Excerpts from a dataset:
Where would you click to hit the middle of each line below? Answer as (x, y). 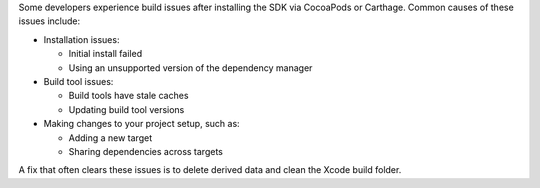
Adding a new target (110, 137)
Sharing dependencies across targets (146, 151)
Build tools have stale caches (128, 96)
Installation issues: (81, 39)
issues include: (49, 21)
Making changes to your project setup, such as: (141, 124)
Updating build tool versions (126, 109)
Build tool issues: (78, 81)
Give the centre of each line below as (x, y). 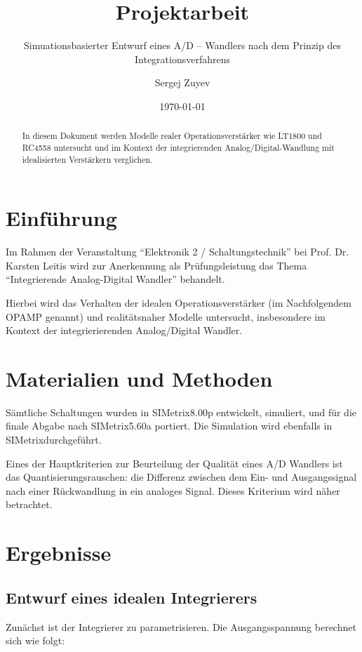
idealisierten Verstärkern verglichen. (87, 159)
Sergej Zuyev (182, 82)
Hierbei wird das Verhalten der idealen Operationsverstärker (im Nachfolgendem (179, 302)
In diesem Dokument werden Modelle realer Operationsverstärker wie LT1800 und (172, 136)
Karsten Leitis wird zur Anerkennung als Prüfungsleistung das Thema (156, 265)
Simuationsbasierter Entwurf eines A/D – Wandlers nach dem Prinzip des (182, 45)
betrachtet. (29, 504)
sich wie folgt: (35, 640)
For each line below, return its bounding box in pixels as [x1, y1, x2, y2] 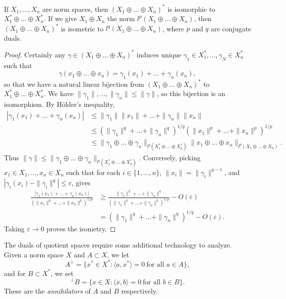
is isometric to [61, 23, 104, 33]
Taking [4, 223, 25, 233]
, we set [51, 268, 74, 278]
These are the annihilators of [4, 285, 91, 296]
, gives [72, 177, 91, 188]
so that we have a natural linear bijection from [4, 78, 144, 89]
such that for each [66, 167, 121, 177]
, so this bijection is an [156, 88, 226, 99]
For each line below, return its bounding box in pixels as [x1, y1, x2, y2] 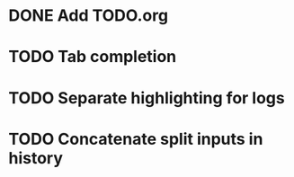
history [8, 147, 64, 168]
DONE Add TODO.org [8, 5, 168, 26]
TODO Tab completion [8, 47, 177, 67]
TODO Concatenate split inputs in [8, 128, 263, 149]
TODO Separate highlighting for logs [8, 87, 285, 108]
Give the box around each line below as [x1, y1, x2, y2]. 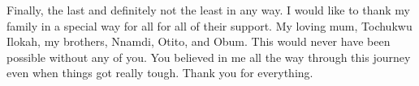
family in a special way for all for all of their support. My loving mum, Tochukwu [6, 17, 413, 34]
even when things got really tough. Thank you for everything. [6, 64, 313, 81]
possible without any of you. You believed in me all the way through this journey [6, 48, 411, 65]
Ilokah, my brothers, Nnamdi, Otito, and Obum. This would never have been [6, 33, 391, 50]
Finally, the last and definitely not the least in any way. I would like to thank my [6, 2, 410, 18]
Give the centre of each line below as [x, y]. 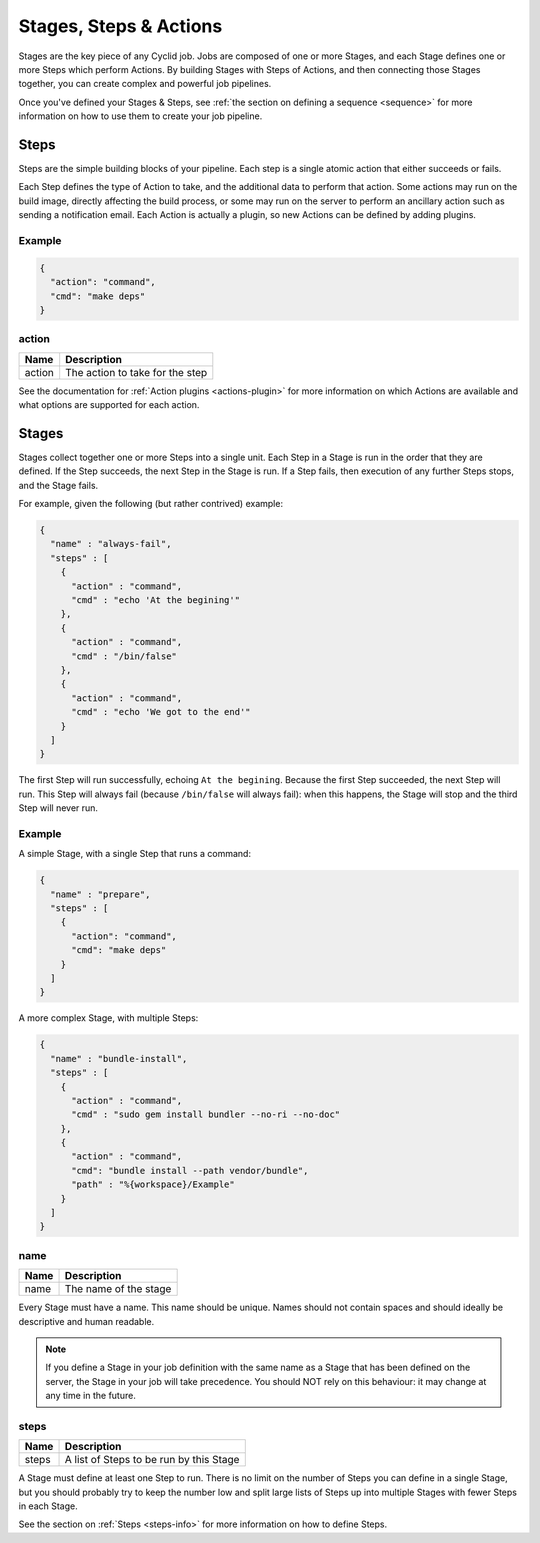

Task objective: Reproduce every line from the preceding data in which the word "wird" can be found.

Task result:
Hierbei wird das Verhalten der idealen Operationsverstärker (im Nachfolgendem (179, 302)
Karsten Leitis wird zur Anerkennung als Prüfungsleistung das Thema (156, 265)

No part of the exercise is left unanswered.